About this exercise -
Where a line in the material below has the string "шаблони", please report it.

Record excerpts -
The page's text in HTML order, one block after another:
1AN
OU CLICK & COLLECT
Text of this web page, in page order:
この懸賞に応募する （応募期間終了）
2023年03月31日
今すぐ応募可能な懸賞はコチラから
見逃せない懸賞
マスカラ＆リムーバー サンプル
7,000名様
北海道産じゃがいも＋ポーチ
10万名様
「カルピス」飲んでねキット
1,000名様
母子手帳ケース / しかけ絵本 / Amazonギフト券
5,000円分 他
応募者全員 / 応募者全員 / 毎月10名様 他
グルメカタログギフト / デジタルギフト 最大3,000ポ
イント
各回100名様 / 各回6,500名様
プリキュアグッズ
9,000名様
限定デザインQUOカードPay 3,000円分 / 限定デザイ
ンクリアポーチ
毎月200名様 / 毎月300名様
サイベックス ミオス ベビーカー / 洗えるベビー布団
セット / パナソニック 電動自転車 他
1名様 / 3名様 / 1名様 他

--

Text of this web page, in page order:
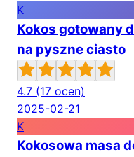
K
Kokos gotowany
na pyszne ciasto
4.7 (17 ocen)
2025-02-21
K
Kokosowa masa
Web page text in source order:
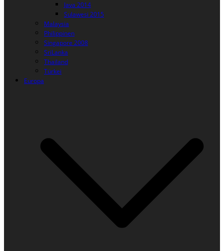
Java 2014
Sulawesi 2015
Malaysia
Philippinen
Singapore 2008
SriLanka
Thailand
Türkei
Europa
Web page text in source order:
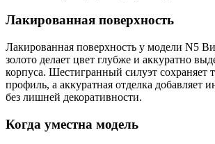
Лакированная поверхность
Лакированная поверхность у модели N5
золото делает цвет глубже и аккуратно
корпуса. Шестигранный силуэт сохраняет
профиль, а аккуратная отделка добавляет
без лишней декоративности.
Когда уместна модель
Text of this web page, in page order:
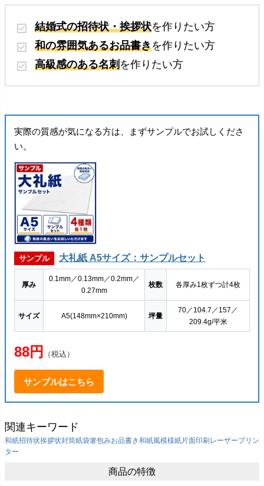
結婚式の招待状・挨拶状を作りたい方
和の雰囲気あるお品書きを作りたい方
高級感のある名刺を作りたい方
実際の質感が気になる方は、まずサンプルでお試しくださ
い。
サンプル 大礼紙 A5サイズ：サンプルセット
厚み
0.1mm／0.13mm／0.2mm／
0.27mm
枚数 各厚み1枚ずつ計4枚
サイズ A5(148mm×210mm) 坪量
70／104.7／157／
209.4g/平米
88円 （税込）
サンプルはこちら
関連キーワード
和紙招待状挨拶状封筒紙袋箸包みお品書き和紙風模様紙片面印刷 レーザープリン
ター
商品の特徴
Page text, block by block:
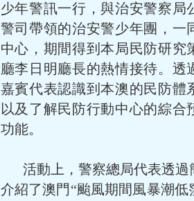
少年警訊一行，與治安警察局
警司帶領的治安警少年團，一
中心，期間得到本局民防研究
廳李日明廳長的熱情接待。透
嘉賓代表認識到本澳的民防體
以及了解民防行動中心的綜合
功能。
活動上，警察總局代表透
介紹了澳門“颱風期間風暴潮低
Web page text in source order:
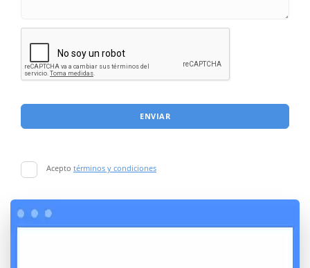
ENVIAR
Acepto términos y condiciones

==

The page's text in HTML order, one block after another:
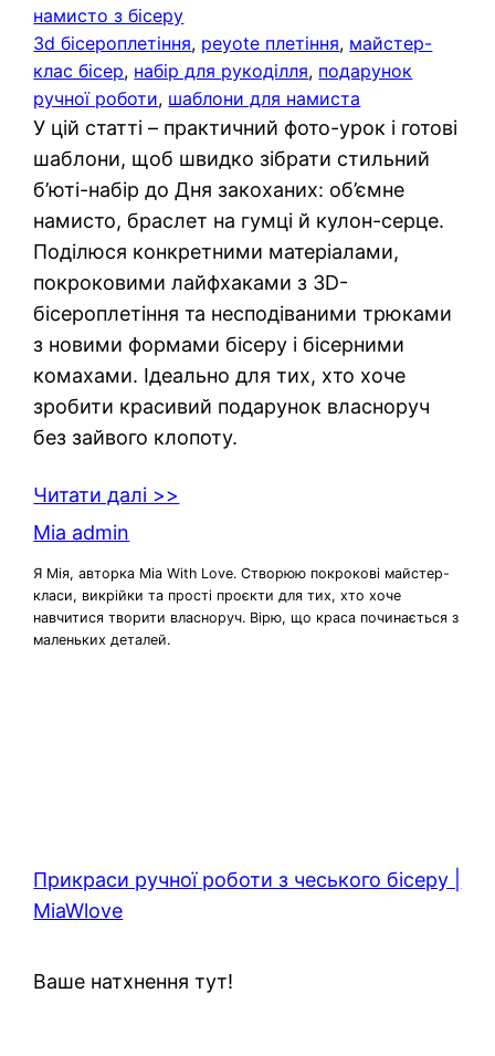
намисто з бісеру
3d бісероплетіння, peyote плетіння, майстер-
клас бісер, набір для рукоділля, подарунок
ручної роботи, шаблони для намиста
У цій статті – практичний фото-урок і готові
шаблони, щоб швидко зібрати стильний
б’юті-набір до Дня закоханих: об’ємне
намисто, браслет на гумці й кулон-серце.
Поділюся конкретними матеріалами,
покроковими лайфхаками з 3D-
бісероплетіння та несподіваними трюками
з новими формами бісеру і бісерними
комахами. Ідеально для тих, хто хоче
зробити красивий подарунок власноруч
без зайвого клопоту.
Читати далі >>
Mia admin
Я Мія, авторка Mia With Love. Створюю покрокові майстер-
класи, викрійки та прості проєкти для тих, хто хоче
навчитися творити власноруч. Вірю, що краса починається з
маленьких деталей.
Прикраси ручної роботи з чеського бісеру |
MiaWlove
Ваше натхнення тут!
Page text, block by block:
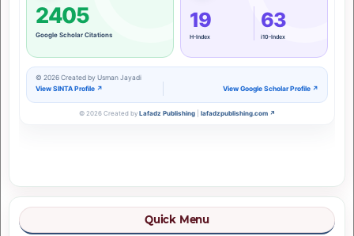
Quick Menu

Task response -
ручної роботи, шаблони для намиста
шаблони, щоб швидко зібрати стильний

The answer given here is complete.